Tommy hatte es seinem Sohn auf einer Sternkarte gezeigt, aber die Frage ging ihm nicht mehr aus dem Kopf. Als er auf der >PHYLL< die Bilder des explodierenden Planeten gesehen hatte, war ihm das natürlich extrem nahe gegangen. Aber er hatte sich damit abgefunden. Was war ihm und den anderen denn auch übrig geblieben? Außerdem hatten sie durch die Ausbildung und die täglich neuen Eindrücke eigentlich nie wirklich Zeit gehabt, darüber nachzudenken.
Jetzt stellte Sean diese Frage und riss damit, ohne es zu wollen, eine kaum richtig verheilte Wunde wieder auf.
Anfangs hatte er sich immer mal wieder die Frage gestellt, was von dem Sonnensystem eigentlich noch übrig geblieben war, war aber im Laufe der Zeit mehr und mehr davon abgekommen.
Jetzt war er sechsunddreißig und Sean vierzehn. Eigentlich hatte er geglaubt, dass ihn diese Frage, welche sein Sohn ihm im Rahmen einer Hausaufgabe gestellt hatte, nicht weiter beschäftigen würde. Doch er wurde eines Besseren belehrt.
„Was ist los, Liebling? Du siehst nachdenklich aus. Ich dachte, ihr hättet im Rat alles geklärt, was es zu klären gab?“
„Haben wir auch! Aber mich beschäftigt eine ganz andere Sache.“ Er erzählte Tina von Seans Frage und den für ihn aus ihr entstandenen Gedanken und Gefühlen.
Die beiden lagen bequem in Liegestühlen auf der Dachterrasse ihres Hauses und genossen die Nachmittagssonne dieses herrlichen Julitages. Die Kinder, die noch zuhause wohnten, waren mit Freunden im Bad, Mo und Ree waren mit Jelina, Milani und Olg mit der >SINDUR< und der >GOLEB< für einen Auftrag unterwegs und würden in zwei Tagen zurück sein. Auch sie lebten inzwischen mit ihren Partnern allein.
„Wann tritt der Rat wieder zusammen?“
„Wenn nichts dazwischen kommt, im Oktober. Warum fragst du?“
„Lass uns hinfliegen! Ich weiß nicht warum, aber auch ich will sehen, was dort geschehen ist. Und nicht nur ich, sondern viele von uns. Vielleicht ist das der Grund, dass wir endlich wirklich mit diesem Kapitel abschließen können. Ich möchte es jedenfalls!“
Er sah seine Frau an. „Wie meinst du das: Viele von uns?“
„Biene, Moni, Peter, Ralf und noch einige mehr haben mich schon darauf angesprochen.
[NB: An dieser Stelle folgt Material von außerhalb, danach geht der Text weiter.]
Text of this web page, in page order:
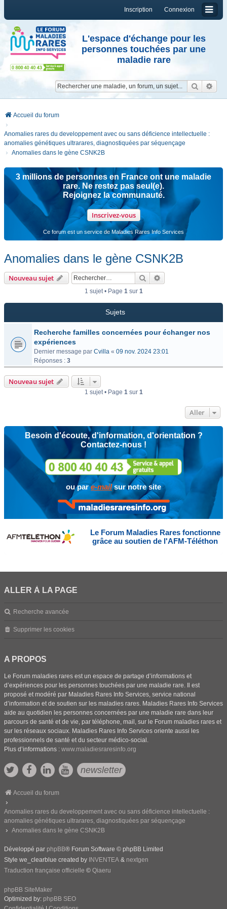
Connexion
Inscription
L'espace d'échange pour les
personnes touchées par une
maladie rare
Accueil du forum
Anomalies rares du developpement avec ou sans déficience intellectuelle :
anomalies génétiques ultrarares, diagnostiquées par séquençage
Anomalies dans le gène CSNK2B
3 millions de personnes en France ont une maladie
rare. Ne restez pas seul(e).
Rejoignez la communauté.
Inscrivez-vous
Ce forum est un service de Maladies Rares Info Services
Anomalies dans le gène CSNK2B
Nouveau sujet Rechercher
1 sujet • Page 1sur 1
Sujets
Recherche familles concernées pour échanger nos
expériences
Dernier message par Cvilla « 09 nov. 2024 23:01
Réponses : 3
Nouveau sujet
1 sujet • Page 1sur 1
Aller
Besoin d'écoute, d'information, d'orientation ?
Contactez-nous !
ou pare-mailsur notre site
Le Forum Maladies Rares fonctionne
grâce au soutien de l'AFM-Téléthon
ALLER À LA PAGE
Recherche avancée
Supprimer les cookies
A PROPOS
Le Forum maladies rares est un espace de partage d’informations et
d’expériences pour les personnes touchées par une maladie rare. Il est
proposé et modéré par Maladies Rares Info Services, service national
d’information et de soutien sur les maladies rares. Maladies Rares Info Services
aide au quotidien les personnes concernées par une maladie rare dans leur
parcours de santé et de vie, par téléphone, mail, sur le Forum maladies rares et
sur les réseaux sociaux. Maladies Rares Info Services oriente aussi les
professionnels de santé et du secteur médico-social.
Plus d’informations : www.maladiesraresinfo.org
newsletter
Accueil du forum
Anomalies rares du developpement avec ou sans déficience intellectuelle :
anomalies génétiques ultrarares, diagnostiquées par séquençage
Anomalies dans le gène CSNK2B
Développé par phpBB® Forum Software © phpBB Limited
Style we_clearblue created by INVENTEA & nextgen
Traduction française officielle © Qiaeru
phpBB SiteMaker
Optimized by: phpBB SEO

Fragen wir einfach die Zwillinge, ob uns der >Große Rat der Kinder< die >GOL 2< zur Verfügung stellt. Sie haben gerade ihre letzte Sitzung vor den Ferien. Würdest du mit ihnen sprechen?“
Tommy lachte auf. „Oh Mann, Liebling! Mit welcher Selbstverständlichkeit du inzwischen mit diesem Thema umgehst, ist immer wieder faszinierend! Aber du hast Recht: Genau so könnten wir es machen. In fünf Tagen sind auch die letzten Kinder der Großen Alten im Rat, für welche ich die Schilde stelle, abgeholt, und dann bin ich quasi frei für Aktivitäten. Warte einen Moment!“
Aus dem Moment wurden zwar fast fünf Minuten, aber dann hatten sie das Okay der Kinder.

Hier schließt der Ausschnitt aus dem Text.